• Collected data entries:
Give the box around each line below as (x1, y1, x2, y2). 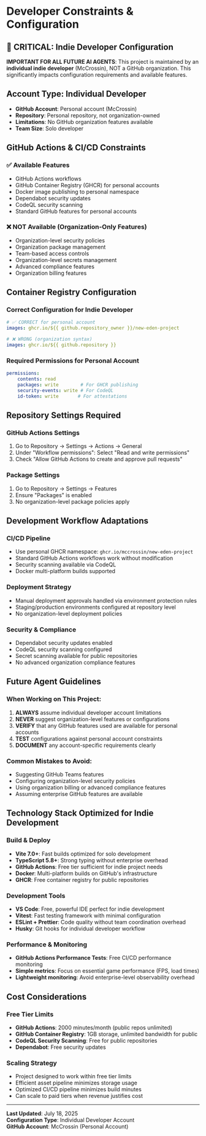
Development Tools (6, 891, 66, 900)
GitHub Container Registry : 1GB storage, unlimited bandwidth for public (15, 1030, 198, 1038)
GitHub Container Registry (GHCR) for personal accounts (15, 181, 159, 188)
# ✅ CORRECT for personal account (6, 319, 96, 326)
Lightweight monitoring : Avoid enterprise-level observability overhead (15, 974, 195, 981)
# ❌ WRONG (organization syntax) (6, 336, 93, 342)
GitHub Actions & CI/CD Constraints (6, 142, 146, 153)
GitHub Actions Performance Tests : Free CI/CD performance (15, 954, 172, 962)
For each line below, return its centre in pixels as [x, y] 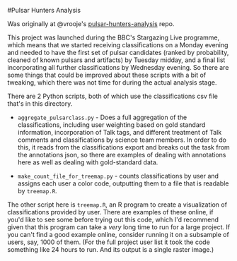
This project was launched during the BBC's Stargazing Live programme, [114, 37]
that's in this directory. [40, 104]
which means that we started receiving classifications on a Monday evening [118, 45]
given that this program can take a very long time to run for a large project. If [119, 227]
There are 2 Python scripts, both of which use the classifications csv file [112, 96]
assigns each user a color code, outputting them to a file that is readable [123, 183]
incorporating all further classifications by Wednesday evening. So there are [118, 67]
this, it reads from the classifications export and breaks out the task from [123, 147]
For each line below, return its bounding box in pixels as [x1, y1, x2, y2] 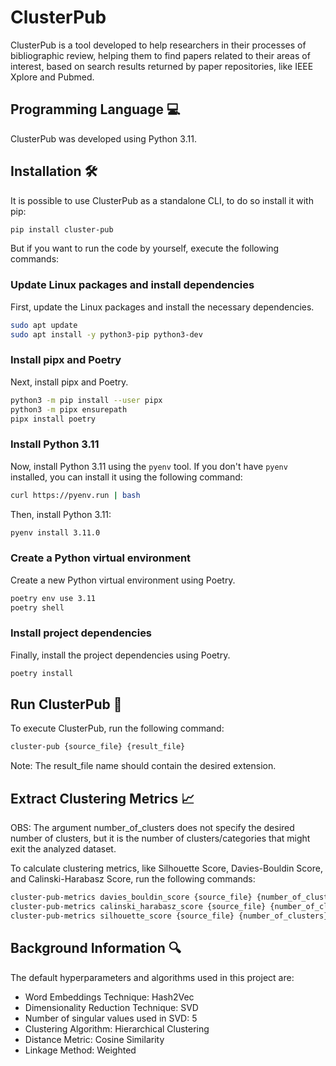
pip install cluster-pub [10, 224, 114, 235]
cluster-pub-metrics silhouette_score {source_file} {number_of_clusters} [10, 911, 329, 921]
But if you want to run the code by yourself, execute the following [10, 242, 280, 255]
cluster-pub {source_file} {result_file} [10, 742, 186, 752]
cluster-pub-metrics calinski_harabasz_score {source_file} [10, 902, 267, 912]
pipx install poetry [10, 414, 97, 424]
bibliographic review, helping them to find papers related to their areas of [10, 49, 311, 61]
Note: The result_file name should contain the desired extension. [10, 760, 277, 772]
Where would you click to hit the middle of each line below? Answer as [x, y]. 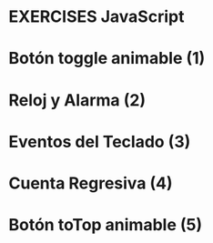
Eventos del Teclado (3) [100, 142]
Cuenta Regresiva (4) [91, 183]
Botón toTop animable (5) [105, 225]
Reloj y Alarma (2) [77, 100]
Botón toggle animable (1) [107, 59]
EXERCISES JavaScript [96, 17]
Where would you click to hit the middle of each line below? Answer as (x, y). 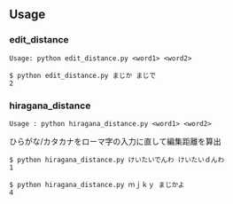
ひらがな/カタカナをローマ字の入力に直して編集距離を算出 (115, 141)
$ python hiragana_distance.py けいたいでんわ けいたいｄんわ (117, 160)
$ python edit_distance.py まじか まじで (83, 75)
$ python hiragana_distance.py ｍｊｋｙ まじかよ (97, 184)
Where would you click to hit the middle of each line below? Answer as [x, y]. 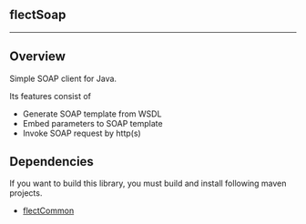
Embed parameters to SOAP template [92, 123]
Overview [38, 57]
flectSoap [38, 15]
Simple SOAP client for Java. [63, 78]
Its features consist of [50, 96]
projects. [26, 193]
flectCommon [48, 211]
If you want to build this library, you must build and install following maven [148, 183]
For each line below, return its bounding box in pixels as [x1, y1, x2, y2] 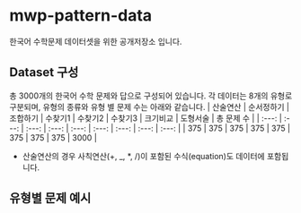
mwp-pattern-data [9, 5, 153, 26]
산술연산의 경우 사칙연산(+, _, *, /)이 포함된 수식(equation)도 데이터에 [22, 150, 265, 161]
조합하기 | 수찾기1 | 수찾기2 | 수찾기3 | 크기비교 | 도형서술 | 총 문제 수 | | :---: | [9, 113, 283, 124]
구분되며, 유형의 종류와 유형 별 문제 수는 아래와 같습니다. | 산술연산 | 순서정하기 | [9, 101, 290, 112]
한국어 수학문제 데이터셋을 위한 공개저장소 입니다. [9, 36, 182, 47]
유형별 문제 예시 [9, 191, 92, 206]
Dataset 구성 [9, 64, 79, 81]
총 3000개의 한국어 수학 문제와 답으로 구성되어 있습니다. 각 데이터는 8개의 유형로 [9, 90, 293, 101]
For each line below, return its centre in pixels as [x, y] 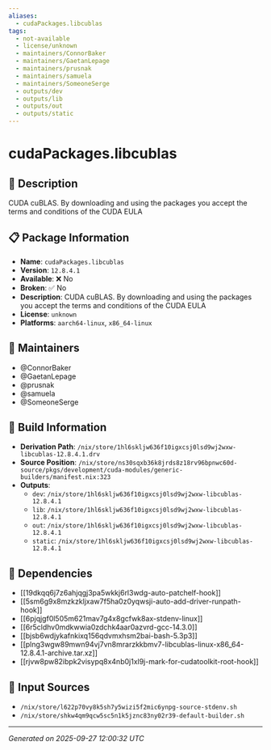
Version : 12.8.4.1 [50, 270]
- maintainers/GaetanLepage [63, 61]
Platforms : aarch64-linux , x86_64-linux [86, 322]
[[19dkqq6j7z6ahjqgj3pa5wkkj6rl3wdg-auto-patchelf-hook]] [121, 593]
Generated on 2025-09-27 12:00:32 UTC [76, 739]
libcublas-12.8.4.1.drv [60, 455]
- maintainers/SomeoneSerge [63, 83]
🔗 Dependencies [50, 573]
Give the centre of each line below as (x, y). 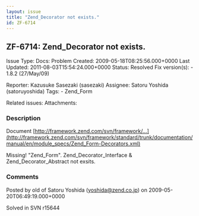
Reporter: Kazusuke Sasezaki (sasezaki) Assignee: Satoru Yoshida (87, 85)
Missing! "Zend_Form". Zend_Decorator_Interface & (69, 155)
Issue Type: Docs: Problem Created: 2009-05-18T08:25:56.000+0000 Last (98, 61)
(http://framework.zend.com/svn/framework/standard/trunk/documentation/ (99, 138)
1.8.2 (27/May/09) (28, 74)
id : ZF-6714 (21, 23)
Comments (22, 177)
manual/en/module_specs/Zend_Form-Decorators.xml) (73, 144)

• What you are asked to do: Return each full line of the entries that contains the word "maintainers".

• Answer:
- maintainers/GaetanLepage [63, 61]
- maintainers/SomeoneSerge [63, 83]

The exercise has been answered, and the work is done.